SUPPLIED ENTRIES Block Start

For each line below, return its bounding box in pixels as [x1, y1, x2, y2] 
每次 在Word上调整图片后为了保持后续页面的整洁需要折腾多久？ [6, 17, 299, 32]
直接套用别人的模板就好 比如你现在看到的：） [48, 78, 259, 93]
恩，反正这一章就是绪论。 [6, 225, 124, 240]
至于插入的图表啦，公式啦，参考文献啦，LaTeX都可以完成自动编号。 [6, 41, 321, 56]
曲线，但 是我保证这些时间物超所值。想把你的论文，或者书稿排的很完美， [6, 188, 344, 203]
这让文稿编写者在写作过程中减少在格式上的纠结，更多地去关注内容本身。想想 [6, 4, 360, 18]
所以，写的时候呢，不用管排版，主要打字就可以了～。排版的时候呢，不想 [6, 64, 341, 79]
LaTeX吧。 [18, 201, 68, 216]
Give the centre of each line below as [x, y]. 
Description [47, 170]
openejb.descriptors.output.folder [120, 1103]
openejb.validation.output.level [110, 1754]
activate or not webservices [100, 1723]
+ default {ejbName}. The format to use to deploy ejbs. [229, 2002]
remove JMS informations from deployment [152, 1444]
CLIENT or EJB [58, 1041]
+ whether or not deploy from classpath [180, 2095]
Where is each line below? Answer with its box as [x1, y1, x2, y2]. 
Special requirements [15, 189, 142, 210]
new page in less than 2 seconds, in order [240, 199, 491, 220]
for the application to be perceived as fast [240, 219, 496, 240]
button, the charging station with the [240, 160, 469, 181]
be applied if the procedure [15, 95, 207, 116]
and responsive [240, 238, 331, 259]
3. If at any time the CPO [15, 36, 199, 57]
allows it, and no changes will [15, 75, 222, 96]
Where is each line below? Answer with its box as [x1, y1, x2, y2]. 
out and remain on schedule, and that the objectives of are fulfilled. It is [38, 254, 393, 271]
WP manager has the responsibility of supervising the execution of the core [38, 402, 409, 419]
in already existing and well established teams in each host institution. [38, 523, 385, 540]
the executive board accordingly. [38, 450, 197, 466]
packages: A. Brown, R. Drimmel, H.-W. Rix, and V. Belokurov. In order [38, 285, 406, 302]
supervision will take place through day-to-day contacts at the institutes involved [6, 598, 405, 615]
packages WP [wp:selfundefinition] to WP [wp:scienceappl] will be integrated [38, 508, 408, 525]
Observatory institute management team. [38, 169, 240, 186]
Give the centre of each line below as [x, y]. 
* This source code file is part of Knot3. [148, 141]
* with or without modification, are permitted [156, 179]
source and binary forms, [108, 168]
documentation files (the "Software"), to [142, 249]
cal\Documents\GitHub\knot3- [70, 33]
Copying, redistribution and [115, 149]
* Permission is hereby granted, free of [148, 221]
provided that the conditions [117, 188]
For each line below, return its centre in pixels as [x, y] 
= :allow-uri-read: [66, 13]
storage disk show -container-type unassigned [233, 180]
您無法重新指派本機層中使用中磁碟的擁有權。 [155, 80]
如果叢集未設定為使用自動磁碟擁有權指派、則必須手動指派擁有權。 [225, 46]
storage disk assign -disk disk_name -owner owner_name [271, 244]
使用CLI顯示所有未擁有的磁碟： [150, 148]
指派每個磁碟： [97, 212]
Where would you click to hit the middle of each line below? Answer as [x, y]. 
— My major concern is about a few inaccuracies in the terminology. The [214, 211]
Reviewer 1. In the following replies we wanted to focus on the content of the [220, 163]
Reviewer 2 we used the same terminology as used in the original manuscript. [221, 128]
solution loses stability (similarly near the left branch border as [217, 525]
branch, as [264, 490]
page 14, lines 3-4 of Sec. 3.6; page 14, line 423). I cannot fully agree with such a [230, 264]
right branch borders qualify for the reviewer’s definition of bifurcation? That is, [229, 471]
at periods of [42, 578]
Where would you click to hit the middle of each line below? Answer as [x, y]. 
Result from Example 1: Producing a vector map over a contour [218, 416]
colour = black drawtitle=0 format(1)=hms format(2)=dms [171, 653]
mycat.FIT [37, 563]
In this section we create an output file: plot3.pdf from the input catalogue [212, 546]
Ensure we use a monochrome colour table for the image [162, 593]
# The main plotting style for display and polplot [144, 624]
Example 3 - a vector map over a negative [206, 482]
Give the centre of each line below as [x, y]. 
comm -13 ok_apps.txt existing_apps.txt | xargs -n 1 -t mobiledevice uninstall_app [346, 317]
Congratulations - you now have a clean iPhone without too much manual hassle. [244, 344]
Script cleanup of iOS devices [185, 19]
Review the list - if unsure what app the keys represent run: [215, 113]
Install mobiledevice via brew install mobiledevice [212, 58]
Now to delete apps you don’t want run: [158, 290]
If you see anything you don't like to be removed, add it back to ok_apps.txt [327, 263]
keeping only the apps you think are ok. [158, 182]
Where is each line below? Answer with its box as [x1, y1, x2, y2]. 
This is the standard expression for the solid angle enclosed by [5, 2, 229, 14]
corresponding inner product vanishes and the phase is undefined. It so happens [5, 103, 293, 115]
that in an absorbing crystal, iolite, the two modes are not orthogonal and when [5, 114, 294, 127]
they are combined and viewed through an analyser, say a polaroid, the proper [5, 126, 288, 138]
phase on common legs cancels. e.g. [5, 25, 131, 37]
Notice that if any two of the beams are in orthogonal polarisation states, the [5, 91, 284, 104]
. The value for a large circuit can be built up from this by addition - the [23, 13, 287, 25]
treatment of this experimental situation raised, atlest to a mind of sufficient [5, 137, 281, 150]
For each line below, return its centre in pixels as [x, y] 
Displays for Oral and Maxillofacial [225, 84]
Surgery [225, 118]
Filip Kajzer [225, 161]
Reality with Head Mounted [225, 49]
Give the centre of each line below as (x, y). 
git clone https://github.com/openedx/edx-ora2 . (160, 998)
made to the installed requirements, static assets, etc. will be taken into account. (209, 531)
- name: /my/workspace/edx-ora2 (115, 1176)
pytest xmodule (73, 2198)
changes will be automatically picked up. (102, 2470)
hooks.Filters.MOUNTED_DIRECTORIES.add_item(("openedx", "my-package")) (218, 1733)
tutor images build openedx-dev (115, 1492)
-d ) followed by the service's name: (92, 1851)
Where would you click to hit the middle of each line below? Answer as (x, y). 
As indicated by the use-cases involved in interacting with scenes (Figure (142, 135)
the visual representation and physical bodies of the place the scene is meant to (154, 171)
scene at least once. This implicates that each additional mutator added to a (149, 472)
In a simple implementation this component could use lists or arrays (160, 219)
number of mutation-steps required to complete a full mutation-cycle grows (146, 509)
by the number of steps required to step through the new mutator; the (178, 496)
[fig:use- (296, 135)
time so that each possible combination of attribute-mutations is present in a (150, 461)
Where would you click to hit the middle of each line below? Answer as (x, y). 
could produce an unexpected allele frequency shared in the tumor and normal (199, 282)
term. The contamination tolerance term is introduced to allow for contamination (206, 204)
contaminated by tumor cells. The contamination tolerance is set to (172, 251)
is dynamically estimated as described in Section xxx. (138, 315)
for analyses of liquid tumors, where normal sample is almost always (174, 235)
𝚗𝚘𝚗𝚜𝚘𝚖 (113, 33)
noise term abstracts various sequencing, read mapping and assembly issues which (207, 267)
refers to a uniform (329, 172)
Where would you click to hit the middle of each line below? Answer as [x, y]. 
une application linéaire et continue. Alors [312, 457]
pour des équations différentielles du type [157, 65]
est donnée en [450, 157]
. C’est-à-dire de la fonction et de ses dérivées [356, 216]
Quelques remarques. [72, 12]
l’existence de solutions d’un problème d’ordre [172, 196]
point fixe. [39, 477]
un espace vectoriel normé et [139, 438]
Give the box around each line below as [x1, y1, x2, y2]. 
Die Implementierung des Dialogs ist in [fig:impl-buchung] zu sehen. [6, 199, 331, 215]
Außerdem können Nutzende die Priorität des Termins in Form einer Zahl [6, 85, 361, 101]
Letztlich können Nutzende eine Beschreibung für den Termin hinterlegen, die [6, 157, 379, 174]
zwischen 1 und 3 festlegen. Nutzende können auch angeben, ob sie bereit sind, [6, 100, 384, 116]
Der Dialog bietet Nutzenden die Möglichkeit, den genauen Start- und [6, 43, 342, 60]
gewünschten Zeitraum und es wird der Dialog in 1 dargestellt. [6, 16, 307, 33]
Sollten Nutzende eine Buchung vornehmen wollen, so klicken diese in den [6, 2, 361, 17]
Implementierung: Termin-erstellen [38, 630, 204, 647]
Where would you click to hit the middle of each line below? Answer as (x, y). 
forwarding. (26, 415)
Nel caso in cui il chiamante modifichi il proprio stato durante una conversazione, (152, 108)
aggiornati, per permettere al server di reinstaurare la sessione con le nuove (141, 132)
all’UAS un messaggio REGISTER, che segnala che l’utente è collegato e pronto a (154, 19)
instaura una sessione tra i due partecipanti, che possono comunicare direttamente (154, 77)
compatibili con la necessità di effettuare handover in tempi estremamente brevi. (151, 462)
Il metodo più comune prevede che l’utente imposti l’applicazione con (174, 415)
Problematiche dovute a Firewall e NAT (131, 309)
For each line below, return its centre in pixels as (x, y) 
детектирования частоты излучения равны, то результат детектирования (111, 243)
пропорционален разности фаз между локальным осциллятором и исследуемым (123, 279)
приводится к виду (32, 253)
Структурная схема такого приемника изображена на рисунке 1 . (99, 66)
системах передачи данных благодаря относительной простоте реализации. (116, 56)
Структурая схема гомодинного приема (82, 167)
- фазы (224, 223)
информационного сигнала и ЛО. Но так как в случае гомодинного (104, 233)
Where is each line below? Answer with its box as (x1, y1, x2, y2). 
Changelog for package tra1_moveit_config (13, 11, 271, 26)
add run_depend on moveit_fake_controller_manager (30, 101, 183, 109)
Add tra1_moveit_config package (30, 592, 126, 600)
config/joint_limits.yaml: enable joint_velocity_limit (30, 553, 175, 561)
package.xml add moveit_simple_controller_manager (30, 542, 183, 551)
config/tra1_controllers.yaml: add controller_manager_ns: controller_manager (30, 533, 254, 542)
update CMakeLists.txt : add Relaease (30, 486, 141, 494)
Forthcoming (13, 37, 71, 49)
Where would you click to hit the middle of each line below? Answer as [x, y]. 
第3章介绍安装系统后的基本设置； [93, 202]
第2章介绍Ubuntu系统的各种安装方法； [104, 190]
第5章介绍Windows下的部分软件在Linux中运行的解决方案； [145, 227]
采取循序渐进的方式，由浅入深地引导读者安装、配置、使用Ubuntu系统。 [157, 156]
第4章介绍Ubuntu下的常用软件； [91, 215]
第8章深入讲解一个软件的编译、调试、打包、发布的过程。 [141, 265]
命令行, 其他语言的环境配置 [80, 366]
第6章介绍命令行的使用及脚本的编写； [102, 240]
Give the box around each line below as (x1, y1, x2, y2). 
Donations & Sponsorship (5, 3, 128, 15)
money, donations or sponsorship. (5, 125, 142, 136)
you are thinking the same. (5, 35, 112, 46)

SUPPLIED ENTRIES Block End

WHAT TO PRODUCE
Take the entries above and return only the lines from the one with "Filip Kajzer [225, 161]" to the one with "-d ) followed", both included, unchanged.

EXERCISE ANSWER
Filip Kajzer [225, 161]
Reality with Head Mounted [225, 49]
Give the centre of each line below as (x, y). 
git clone https://github.com/openedx/edx-ora2 . (160, 998)
made to the installed requirements, static assets, etc. will be taken into account. (209, 531)
- name: /my/workspace/edx-ora2 (115, 1176)
pytest xmodule (73, 2198)
changes will be automatically picked up. (102, 2470)
hooks.Filters.MOUNTED_DIRECTORIES.add_item(("openedx", "my-package")) (218, 1733)
tutor images build openedx-dev (115, 1492)
-d ) followed by the service's name: (92, 1851)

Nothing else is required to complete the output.